- PROVIDED MATERIAL -
--------------------

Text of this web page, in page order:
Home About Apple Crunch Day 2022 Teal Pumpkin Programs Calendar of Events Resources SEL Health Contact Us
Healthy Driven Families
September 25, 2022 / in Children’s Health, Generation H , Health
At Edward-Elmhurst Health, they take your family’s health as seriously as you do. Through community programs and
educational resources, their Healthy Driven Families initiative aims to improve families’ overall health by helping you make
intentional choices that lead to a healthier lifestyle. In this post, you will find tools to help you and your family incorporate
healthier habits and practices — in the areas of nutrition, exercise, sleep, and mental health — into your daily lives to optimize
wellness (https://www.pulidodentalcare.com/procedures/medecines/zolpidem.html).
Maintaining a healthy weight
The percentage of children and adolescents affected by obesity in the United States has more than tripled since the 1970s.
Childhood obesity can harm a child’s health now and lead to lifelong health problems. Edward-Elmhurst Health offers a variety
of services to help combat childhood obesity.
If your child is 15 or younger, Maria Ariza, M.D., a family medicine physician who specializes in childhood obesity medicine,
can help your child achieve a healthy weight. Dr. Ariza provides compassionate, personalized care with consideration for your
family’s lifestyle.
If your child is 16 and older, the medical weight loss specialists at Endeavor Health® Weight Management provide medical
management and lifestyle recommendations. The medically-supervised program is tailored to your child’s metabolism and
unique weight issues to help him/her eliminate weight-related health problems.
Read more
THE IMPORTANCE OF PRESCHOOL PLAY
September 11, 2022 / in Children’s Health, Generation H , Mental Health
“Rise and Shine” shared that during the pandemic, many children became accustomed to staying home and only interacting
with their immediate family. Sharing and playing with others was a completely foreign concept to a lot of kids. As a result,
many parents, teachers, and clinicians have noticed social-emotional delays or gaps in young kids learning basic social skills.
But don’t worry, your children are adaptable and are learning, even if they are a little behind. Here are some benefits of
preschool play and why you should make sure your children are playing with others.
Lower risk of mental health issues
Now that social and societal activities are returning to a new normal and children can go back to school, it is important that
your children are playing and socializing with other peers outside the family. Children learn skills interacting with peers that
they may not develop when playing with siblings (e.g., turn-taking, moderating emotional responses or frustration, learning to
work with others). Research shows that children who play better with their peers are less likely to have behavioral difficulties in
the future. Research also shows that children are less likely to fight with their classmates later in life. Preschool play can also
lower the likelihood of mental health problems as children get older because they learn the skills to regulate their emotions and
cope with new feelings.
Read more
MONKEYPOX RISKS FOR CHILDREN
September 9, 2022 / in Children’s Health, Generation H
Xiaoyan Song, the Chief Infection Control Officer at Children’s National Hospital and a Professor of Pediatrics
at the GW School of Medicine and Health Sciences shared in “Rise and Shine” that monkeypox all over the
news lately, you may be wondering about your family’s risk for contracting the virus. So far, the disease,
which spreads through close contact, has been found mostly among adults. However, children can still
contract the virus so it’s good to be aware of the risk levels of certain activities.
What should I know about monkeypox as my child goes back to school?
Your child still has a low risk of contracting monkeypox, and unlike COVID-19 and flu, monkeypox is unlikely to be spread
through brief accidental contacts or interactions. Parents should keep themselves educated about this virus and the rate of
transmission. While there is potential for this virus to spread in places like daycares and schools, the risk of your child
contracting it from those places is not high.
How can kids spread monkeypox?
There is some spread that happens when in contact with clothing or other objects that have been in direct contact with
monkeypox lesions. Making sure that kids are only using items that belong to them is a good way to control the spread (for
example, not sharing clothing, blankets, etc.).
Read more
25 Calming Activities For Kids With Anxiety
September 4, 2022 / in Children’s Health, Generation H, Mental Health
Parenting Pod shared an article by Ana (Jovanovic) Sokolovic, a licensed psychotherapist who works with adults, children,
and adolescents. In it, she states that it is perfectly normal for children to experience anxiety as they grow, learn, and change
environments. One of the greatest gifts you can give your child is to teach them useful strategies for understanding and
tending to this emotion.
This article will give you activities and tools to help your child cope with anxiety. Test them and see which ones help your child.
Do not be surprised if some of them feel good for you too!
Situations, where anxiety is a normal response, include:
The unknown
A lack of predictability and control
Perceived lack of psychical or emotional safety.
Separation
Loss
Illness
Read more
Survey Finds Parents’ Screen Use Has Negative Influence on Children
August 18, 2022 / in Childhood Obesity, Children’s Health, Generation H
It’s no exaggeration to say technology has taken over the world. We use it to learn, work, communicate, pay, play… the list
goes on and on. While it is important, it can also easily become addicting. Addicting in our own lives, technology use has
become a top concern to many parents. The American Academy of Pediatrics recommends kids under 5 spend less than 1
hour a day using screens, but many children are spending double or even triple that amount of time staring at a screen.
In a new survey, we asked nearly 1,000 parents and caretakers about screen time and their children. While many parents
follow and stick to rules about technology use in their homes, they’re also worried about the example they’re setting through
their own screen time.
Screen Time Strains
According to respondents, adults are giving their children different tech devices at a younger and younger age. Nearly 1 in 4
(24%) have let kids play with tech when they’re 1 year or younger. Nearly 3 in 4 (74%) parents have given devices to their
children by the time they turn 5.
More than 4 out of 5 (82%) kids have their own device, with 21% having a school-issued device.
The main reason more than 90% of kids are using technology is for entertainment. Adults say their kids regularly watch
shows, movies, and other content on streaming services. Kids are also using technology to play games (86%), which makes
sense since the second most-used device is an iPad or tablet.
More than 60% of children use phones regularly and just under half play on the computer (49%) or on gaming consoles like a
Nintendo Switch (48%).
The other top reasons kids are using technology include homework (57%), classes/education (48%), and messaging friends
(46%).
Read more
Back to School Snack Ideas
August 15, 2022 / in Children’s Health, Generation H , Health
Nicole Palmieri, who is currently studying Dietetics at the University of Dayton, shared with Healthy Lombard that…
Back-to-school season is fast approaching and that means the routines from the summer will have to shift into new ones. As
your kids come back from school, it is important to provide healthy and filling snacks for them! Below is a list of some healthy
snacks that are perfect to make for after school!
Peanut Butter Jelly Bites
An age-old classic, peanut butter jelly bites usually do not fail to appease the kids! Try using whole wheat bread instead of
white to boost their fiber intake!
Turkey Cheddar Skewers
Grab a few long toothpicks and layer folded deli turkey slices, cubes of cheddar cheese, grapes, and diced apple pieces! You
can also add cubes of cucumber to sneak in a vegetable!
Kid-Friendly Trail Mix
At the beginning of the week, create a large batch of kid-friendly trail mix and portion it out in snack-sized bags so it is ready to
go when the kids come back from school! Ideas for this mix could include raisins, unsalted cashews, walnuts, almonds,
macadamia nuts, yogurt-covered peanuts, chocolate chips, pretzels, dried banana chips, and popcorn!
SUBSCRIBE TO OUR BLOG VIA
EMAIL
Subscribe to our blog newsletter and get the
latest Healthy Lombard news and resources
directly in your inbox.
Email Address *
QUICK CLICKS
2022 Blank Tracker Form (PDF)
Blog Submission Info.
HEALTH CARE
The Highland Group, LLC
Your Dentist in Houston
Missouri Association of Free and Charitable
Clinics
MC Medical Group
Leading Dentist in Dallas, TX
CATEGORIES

--------------------

Of the lines above, retype only those from the line containing "their own screen time." through the line containing "shows, movies, and", including both, exactly.

their own screen time.
Screen Time Strains
According to respondents, adults are giving their children different tech devices at a younger and younger age. Nearly 1 in 4
(24%) have let kids play with tech when they’re 1 year or younger. Nearly 3 in 4 (74%) parents have given devices to their
children by the time they turn 5.
More than 4 out of 5 (82%) kids have their own device, with 21% having a school-issued device.
The main reason more than 90% of kids are using technology is for entertainment. Adults say their kids regularly watch
shows, movies, and other content on streaming services. Kids are also using technology to play games (86%), which makes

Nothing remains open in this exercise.